→ **Task**: Your answer should be one number: how many lines of the records hold the string "Vinyl".

Records from a dataset:
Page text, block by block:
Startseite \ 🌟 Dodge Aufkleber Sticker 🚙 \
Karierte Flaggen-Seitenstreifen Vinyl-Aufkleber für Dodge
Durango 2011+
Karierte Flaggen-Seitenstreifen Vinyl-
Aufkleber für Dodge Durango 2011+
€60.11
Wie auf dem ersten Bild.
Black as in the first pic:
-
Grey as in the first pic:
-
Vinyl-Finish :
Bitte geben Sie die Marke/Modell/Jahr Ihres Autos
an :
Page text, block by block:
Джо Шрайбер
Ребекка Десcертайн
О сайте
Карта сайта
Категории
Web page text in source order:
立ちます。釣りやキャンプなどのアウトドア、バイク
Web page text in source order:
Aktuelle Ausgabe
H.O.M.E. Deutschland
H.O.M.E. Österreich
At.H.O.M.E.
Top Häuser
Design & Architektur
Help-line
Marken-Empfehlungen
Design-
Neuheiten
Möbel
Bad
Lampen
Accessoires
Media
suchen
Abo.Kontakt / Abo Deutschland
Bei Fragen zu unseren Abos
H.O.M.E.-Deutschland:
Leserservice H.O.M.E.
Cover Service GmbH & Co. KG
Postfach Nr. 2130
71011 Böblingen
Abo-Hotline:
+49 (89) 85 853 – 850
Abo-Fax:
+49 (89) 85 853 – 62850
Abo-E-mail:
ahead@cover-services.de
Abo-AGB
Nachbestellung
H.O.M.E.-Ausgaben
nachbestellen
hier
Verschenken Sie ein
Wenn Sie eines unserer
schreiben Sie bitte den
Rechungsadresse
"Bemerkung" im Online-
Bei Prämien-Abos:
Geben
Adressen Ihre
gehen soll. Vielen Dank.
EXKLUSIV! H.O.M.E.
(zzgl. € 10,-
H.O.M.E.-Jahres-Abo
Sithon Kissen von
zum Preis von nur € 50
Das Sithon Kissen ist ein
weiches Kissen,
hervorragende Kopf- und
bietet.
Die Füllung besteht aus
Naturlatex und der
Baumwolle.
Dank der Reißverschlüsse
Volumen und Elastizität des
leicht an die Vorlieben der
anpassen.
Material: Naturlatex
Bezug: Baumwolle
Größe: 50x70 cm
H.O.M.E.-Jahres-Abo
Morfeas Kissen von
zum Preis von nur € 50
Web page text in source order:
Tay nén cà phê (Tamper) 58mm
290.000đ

→ **Task output**: 3